シリンジに4本も血を抜かれたり、様々型どおりの検査を受けたりして、本題のバリウム検査。私は今回が初めてなのである。なんでも初めてというのはあるが、技師さんはそんなことに頓着しない。発泡剤と水の入ったお猪口のようなものを私に手渡し、どうぞという。どうすればいいのか分からない。粉薬を飲む際は、水を含み、その上に薬を浮かべるようにしてから同時に飲み下すのが私の流儀である。戸惑っていると、発泡剤を口に入れ、水で流し込めという。言われたとおりにして、目を白黒させる私。更にバリウムを二口飲めというのに従う。飲み残しの量を見て、もう一口飲めという。苦しい。

後は、ご存知の方はご存知の、ぐるぐる動く板の上での床運動である。済んだ後で洗面台に案内され、自分の顔を見ると、口の周りに白い後が多々残り大変見苦しいのであった。

昼食をあてがわれて渇を癒し、しばらくして医師による結果の説明。特に異常はなく、最後に「人間ドックを受診しようとした理由は?」のような質問までされた。自覚のある異常がないから来たので、あるなら外来へ行くだろう。と思ったが、「年に一度は受診するよう心がけている」旨申し述べたのである。

2009年1月22日木曜日

水曜日の授業:数値解析学

数値積分を終わり、今度は常微分方程式。Euler法、Heun法(ホイン)、Runge-Kutta法をさらさらと解説。局所誤差については話しそびれて、次回へ持ち越し。次回は、実装をやろうと思う。

常微分方程式の数値解法では定番のRunge-Kutta法、最初の人は、Carl David Tolmé Rungeというドイツの数学者で、ワイエルシュトラウスの弟子だったという(1856--1927, リンクはwikipedia.org). Lagrangeの補間多項式(に限らず、等間隔のサンプル点での多項式補間)が、端のほうで行儀悪く振舞うというRungeの現象も、この人を指す。

2009年1月15日木曜日

Hardy Wright 6th edition

普通Hardy-Wrightとして言及される「An Introduction to the Theory of Numbers」の第6版を購入.折からの雪の中を,注文の翌日に届けるAmazon.co.jpとペリカンは偉い.

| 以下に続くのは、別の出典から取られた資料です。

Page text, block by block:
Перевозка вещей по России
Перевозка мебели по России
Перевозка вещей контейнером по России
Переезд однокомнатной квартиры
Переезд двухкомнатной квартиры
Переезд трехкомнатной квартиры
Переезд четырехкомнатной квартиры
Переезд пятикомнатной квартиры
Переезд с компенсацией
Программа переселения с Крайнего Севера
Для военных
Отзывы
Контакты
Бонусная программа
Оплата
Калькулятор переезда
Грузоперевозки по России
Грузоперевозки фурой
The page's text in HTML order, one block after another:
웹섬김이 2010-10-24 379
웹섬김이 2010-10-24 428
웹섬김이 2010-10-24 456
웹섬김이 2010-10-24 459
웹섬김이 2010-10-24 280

Hardyは勿論,Wright(リンクはWikipedia)も数年前に逝去している.新たな編集者として,J. Silvermanと,R. Heath-Brownがこの版を起こした.序文はA. Wilesで,学生時代に本書とDavenportのHigher Arithmeticに心酔した旨が述べられている.

本の構成で一番大きな変化は,25章「楕円曲線」が加わっていることである.どちらかというと鄙びた印象のこれまでの版に,突如モダンな部分が現れて,あるいは賛否があるかもしれない.それ以外にも,章末のNoteには相当数の更新が行われている.2次体の章の末尾に,Cohen-Lenstra予想への言及があるのを見つけた.

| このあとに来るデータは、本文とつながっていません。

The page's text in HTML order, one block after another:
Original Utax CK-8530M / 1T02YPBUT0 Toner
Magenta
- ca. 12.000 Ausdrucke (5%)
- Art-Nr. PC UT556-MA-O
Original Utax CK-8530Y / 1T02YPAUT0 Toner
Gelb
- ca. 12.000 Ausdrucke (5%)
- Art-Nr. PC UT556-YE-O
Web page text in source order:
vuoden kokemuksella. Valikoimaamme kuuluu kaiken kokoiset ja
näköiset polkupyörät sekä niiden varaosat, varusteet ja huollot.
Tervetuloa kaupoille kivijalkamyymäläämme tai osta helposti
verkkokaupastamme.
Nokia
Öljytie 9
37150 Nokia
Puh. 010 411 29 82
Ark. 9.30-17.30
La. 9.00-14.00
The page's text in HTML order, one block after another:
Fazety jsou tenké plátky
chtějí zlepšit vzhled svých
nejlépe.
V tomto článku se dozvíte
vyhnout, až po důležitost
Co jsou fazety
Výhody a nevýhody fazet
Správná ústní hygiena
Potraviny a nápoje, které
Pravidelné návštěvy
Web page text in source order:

私自身は全体を通読していないが,拾い読みをしていても楽しい.標準的な数論のテキストとは違う,バラエティ豊かな本である.そういえば,はじめの幾つかの章を洋書購読の授業で読んだこともあった.

本書第5版に基づいた邦訳「数論入門〈1〉 (シュプリンガー数学クラシックス)」,「数論入門〈2〉 (シュプリンガー数学クラシックス)」があり,人気が高いようである.6版の邦訳はでるだろうか.

冗談半分で予言を書いておこう.第7版で26章「保型形式」が加わり,第8版で27章「Galois表現」が加わり,第9版で28章「Langlands予想」が加わり……そのころには予想ではないかもしれないが.